Tag Archives: Democracy Indix

The EPI and Election Reform: The Early Returns Are Promising

I want to offer a brief response to Rick Hasen’s post about the release of Pew’s 2012 Election Performance Index.  Now that we can assess state performance across two comparable elections, he asks an excellent question:  Will we see states trying to improve their performance?  I suggested as much in my book, The Democracy Index:  Why Our System is Failing and How to Fix It, where I proposed creating a ranking like the EPI.

It’s only been a few days, of course, but the early returns are heartening.  States are obviously paying attention; there are lots of stories about states touting their rise in the rankings or grumbling about their scores, with more discussions happening behind the scenes.

More importantly, election officials are already using the EPI to push for reform.  Secretary of State Jon Husted, for instance, noted that one of the reasons that Ohio didn’t rank higher on the EPI was its failure to keep up with other states in creating an online registration system and urged his legislature to take up the bill.   Iowa is paying special attention to military and overseas balloting, which pushed its rankings down.  Florida was working with Pew in advance of the EPI’s release and promises that it has already enacted transparency and access reforms that will improve its rankings next time.  Indiana’s Secretary of State tells us that, as we speak, the state is working on a post-election auditing process in order to up its ranking.  The state also issued “a call to action” suggesting further improvements.  Georgia insists that it’s going to do a better job on data collection in the future in order to increase its score.

We see the same thing happening at the top of the rankings, also as I predicted.  For example, the Secretary of State of Montana – which now ranks near the top – is not resting on her laurels.  She called for additional reform so that Montana could maintain its position.  So, too, the Secretary of State of top-ranked Michigan, which fell just shy of the top five, has called for online voter registration and changes to absentee voting in order to move the state higher up the list.  Twelfth-ranked Washington is on the hunt for ways to improve its already strong ranking.  And in North Dakota, which ranked first in the nation, policymakers who oppose voting rules recently enacted in North Dakota are using the EPI as a cudgel to beat the other side, arguing that those changes put the state at risk of losing its treasured number one spot.
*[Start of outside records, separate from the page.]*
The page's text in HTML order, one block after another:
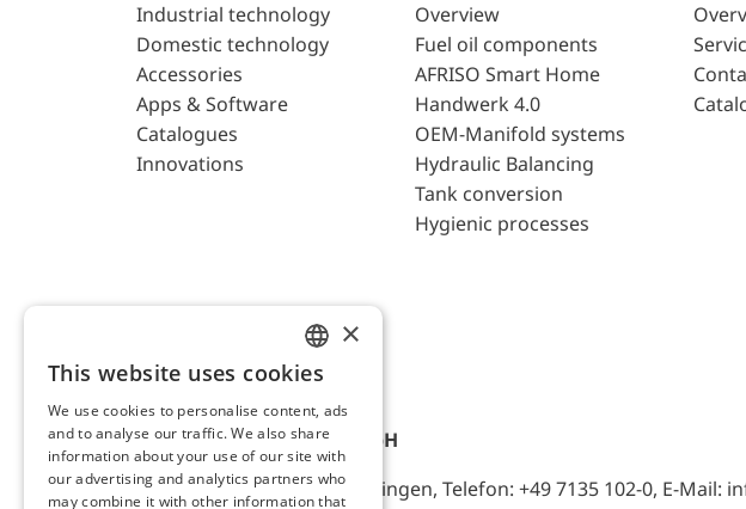
Industrial technology
Domestic technology
Accessories
Apps & Software
Catalogues
Innovations
Overview
Fuel oil components
AFRISO Smart Home
Handwerk 4.0
OEM-Manifold systems
Hydraulic Balancing
Tank conversion
Hygienic processes
AFRISO-EURO-INDEX GmbH
Lindenstr. 20, D-74363 Güglingen, Telefon: +49 7135 102-0, E-Mail:
ENGLISH
GERMAN
×
This website uses cookies
We use cookies to personalise content, ads
and to analyse our traffic. We also share
information about your use of our site with
our advertising and analytics partners who
may combine it with other information that

I don’t want to overclaim.  It’s going to be hard to prove exactly how much of a push the EPI gives reform going forward, as Rick noted in his generous review of my book a few years ago.  Nonetheless, if anything the pressure on states to improve seems likely to increase over time.  The EPI has only been on the scene for two years, and this is the first time we’ve been able to make an “apples to apples” comparison (comparing a presidential election to a presidential election).  If the EPI continues to develop into the touchstone for measuring election performance, it should matter more in these debates.  Moreover, the pressure will mount for low-performing states.  States improved an average of 4.4 percentage points between 2008 and 2012.  As the always observant Doug Chapin noted, “even states showing modest improvement run the risk of being left behind.”  A spokesperson for Washington State has plainly gotten the message:  “[M]uch of what we’ve done is outstanding” but “others are catching up . . . We’re still a high performing state [but] other states are making rapid improvements.  Essentially, all boats are rising . . .”

Even if the EPI doesn’t prod a single state to do a single thing, it will still matter a great deal to election reform.  That’s because it provides an essential tool for data-driven policymaking:  a baseline.  Just as we cannot get a good read on economic policy without measures like the GDP, so, too, we cannot get a good read on elections policy without a reliable measure of how well our election system is working across time.  Already, for instance, we’ve begun to learn things we didn’t know before.  States with high obesity rates, for instance, seem to have trouble getting their voters to the polls.  So, too, we’re shaking loose some of our assumptions about which systems are working and which aren’t.  For instance, a number of states with long lines in 2012 ranked pretty high on the EPI, suggesting that the long lines were not a sign of a failing system.  Ohio and Florida, the perennial objects of late-night comedy during elections season, were somewhere in the middle of the pack.  Moreover, we see rich states and poor states performing well and badly on the list, something that at least raises questions about the real drivers of election performance.

All of the credit for this goes to Pew, which developed a rigorous and assiduously nonpartisan process for building the EPI.  Pew’s careful procedure and remarkable end product put the lie to the naysayer’s claim that any index would be dismissed out of hand as partisan.  As to the rest, we’ll see.